By Richard A. Damon, M.D.
The Missoulian, Letters, July 23, 2015
I am convinced the health care system’s systematic exploitation of the middle class, for the benefit of the privileged few in the U.S., has been purposefully overlooked, underestimated and conveniently ignored by congressional policy makers, major health industry players and health care reform analysts.
The regressive policy-making, in my view, is no accident, but primarily based on self-serving political interests that welcome the financial benefits from medical industrial stakeholders, who in turn profit from the status quo. Policy-makers refuse to view health care as an economic good for the entire nation. They promote illusions and outright misconceptions to manipulate public thinking about health care issues.
The premises ignored by those who make the laws are: (1) The burden of paying for health care, a common good, should not fall disproportionately on those who are least able to pay for it, and (2) Americans with lower incomes should not be compelled to pay for health care coverage that is consumed disproportionately by the well-to-do.

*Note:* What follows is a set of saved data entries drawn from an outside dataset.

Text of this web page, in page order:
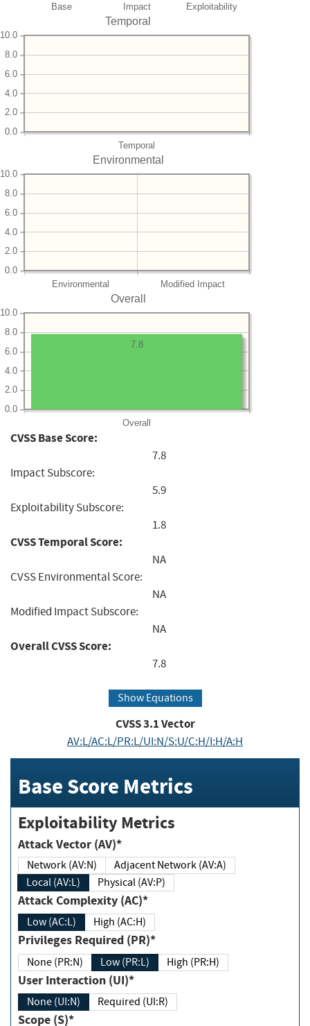
Base Impact Exploitability
Temporal
Temporal
0.0
2.0
4.0
6.0
8.0
10.0
Environmental
Environmental Modified Impact
0.0
2.0
4.0
6.0
8.0
10.0
Overall
Overall
0.0
2.0
4.0
6.0
8.0
10.0
7.8
CVSS Base Score:
7.8
Impact Subscore:
5.9
Exploitability Subscore:
1.8
CVSS Temporal Score:
NA
CVSS Environmental Score:
NA
Modified Impact Subscore:
NA
Overall CVSS Score:
7.8
Show Equations
CVSS3.1Vector
AV:L/AC:L/PR:L/UI:N/S:U/C:H/I:H/A:H
Base Score Metrics
Exploitability Metrics
Attack Vector (AV)*
Network (AV:N)
Adjacent Network (AV:A)
Local (AV:L)
Physical (AV:P)
Attack Complexity (AC)*
Low (AC:L) High (AC:H)
Privileges Required (PR)*
None (PR:N) Low (PR:L) High (PR:H)
User Interaction (UI)*
None (UI:N) Required (UI:R)
Scope (S)*
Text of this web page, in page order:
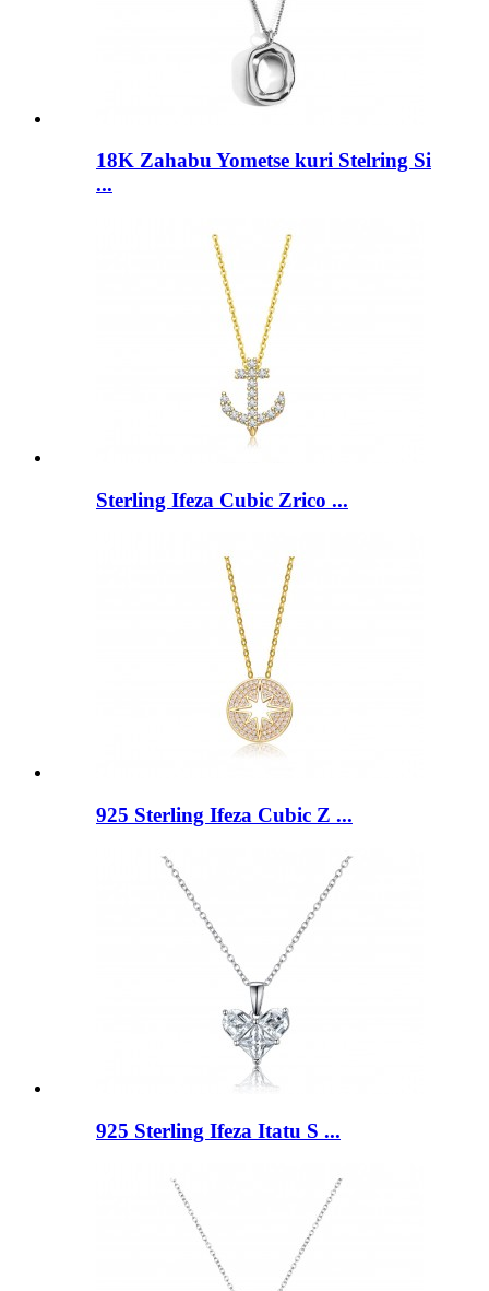
18K Zahabu Yometse kuri Stelring Si
...
Sterling Ifeza Cubic Zrico ...
925 Sterling Ifeza Cubic Z ...
925 Sterling Ifeza Itatu S ...

Nevertheless, the system we have is designed by and for elite interests, rewarding the providers of insurance, drug makers and essential medical devise purveyors. The eventual day may come where populist policymakers will tell consumer-voters the truth about the extortion-like protection schemes practiced on them by the health care industry complex that guarantees profits off the sick while making consumers choose between paying what the system demands versus putting their family’s health at risk. This truth has been kept from consumers and preserved under the cloak of trickle-down, market-based economics.
Responsible health care reform legislation lies idle (H.R. 676) at the door of congressional action. The improved “Medicare for all” movement might gain political traction if middle-income consumers were enlightened about how much they are paying to support a health care industry essentially unaccountable for its escalating costs.
Dr. Richard A. Damon resides in Bozeman.